Marine Tondelier, die nationale Sekretärin der Ökologen , appellierte in einem auf X veröffentlichten Video an das Staatsoberhaupt: „Noch nie haben so viele Menschen eine Petition gegen ein verabschiedetes Gesetz unterzeichnet (...). Wir müssen eine zweite Beratung des Duplomb-Gesetzes fordern. Sie haben die Macht, Herr Emmanuel Macron, das französische Volk bittet Sie darum.“ Der Präsident der Republik könnte auch einfach beschließen, dieses Gesetz nicht zu verkünden.
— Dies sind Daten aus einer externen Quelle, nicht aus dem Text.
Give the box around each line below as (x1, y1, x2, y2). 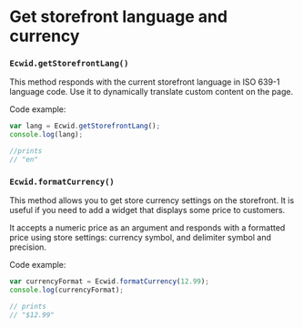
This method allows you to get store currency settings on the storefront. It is (9, 195, 295, 206)
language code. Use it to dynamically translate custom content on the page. (9, 87, 294, 97)
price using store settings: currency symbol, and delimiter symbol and (9, 232, 271, 243)
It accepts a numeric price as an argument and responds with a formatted (9, 222, 286, 233)
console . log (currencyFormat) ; (9, 285, 125, 295)
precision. (9, 241, 47, 252)
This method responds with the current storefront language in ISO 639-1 (9, 77, 280, 87)
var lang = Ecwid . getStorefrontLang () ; (9, 121, 161, 131)
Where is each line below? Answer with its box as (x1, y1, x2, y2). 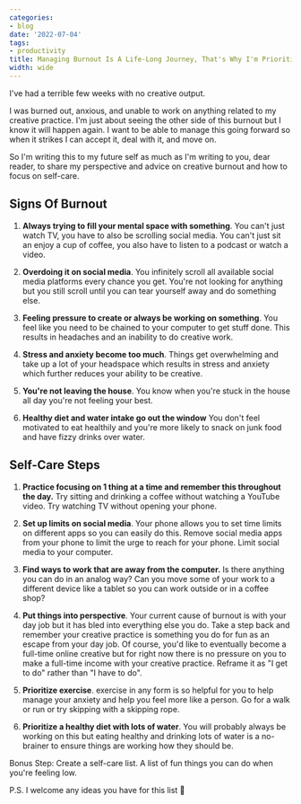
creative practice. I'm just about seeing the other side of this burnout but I (9, 114, 281, 126)
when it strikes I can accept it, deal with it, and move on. (9, 134, 217, 145)
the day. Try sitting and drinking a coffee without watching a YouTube (21, 490, 280, 501)
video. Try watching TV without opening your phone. (21, 500, 218, 511)
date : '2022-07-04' (9, 30, 82, 39)
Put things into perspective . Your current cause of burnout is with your (21, 610, 287, 621)
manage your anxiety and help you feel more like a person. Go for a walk (21, 694, 291, 705)
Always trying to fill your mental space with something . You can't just (21, 220, 285, 231)
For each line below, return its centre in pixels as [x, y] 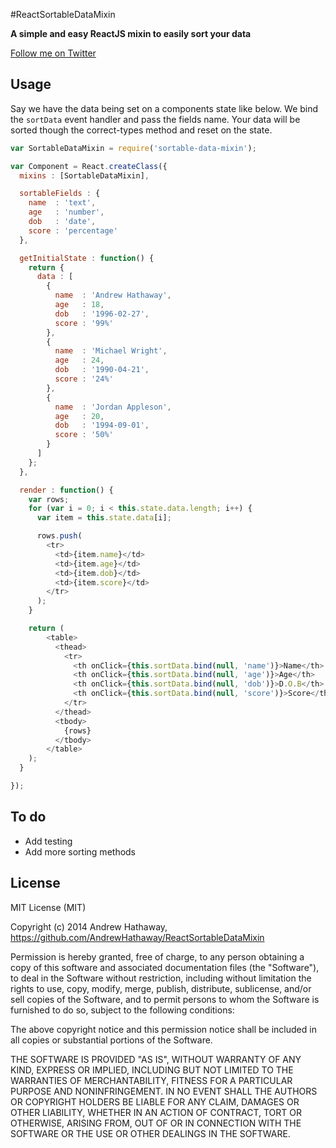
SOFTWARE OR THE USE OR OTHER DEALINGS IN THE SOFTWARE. [150, 1133]
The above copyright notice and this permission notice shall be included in [163, 1029]
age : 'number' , [66, 212]
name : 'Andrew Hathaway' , [113, 295]
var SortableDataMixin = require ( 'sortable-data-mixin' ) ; [133, 148]
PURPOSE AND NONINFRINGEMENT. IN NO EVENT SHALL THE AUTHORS [164, 1091]
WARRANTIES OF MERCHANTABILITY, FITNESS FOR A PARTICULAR [151, 1080]
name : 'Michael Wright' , [111, 351]
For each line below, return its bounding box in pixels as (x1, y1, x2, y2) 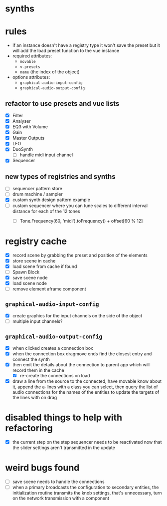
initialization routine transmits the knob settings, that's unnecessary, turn (12, 490, 162, 496)
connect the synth (12, 356, 50, 362)
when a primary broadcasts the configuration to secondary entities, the (12, 485, 159, 491)
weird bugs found (5, 462, 80, 474)
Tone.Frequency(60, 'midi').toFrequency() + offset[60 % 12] (19, 218, 143, 224)
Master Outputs (12, 135, 45, 141)
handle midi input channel (19, 152, 73, 158)
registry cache (5, 236, 67, 247)
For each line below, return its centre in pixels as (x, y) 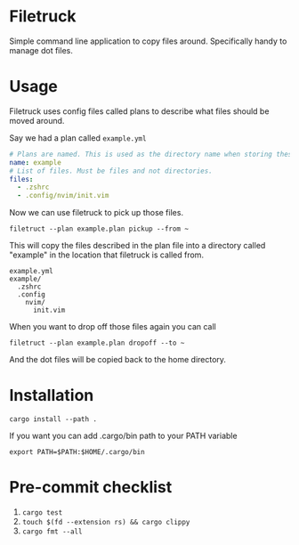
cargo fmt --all (52, 532)
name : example (36, 162)
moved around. (37, 120)
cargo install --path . (53, 419)
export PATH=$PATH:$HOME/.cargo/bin (77, 452)
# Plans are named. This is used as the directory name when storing (141, 154)
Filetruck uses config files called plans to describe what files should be (139, 111)
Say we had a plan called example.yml (78, 138)
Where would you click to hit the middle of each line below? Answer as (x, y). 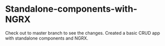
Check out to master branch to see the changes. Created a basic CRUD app (82, 33)
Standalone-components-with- (71, 9)
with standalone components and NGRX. (47, 38)
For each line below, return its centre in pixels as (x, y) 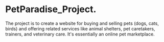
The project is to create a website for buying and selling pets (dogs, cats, (82, 23)
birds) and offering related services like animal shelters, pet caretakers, (80, 28)
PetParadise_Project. (51, 9)
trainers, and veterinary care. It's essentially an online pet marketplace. (80, 34)
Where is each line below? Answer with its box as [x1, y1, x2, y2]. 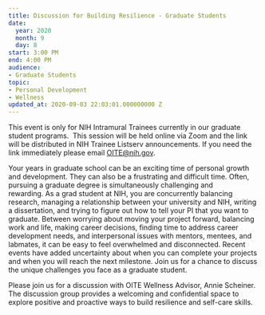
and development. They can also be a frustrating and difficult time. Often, [8, 172, 250, 182]
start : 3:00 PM [8, 49, 59, 57]
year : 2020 [15, 26, 52, 34]
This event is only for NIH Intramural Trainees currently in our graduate [8, 123, 241, 132]
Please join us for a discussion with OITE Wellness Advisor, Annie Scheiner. [8, 281, 256, 290]
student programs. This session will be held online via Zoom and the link [8, 131, 248, 140]
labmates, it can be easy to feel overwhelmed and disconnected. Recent [8, 240, 246, 250]
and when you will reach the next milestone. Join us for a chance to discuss [8, 257, 258, 266]
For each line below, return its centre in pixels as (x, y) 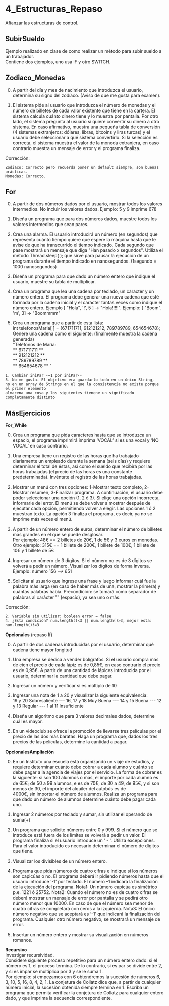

Genug, um seinen Anhängern kalten Schweiß auszulösen. Auf France Info äußerte Senator Laurent Duplomb seinen Ärger über diese „Bittsteller, die sich wie Sandrine Rousseau nicht um die Rentabilität wirtschaftlicher Aktivitäten scheren“ und war von ihren Umweltambitionen bewegt: „Die Realität dessen, was die Ökologie fordert (...), ist das Ende der französischen Landwirtschaft.“
Die gleiche Dramatisierung erlebte Arnaud Rousseau, der Chef der FNSEA , der in einer Pressemitteilung erklärte: „Die Wahl ist klar: Entweder setzen wir auf eine französische Landwirtschaft mit Standards, die denen der europäischen Länder entsprechen, damit wir durchkommen, oder wir setzen höhere Standards durch, und unsere Landwirtschaft wird verschwinden . “ Eine Art Thatcher-artiges „Es gibt keine Alternative“ (Anmerkung der Redaktion: Es gibt keine andere Wahl), allerdings in einer landwirtschaftlichen Version. Auch hier ein Novum.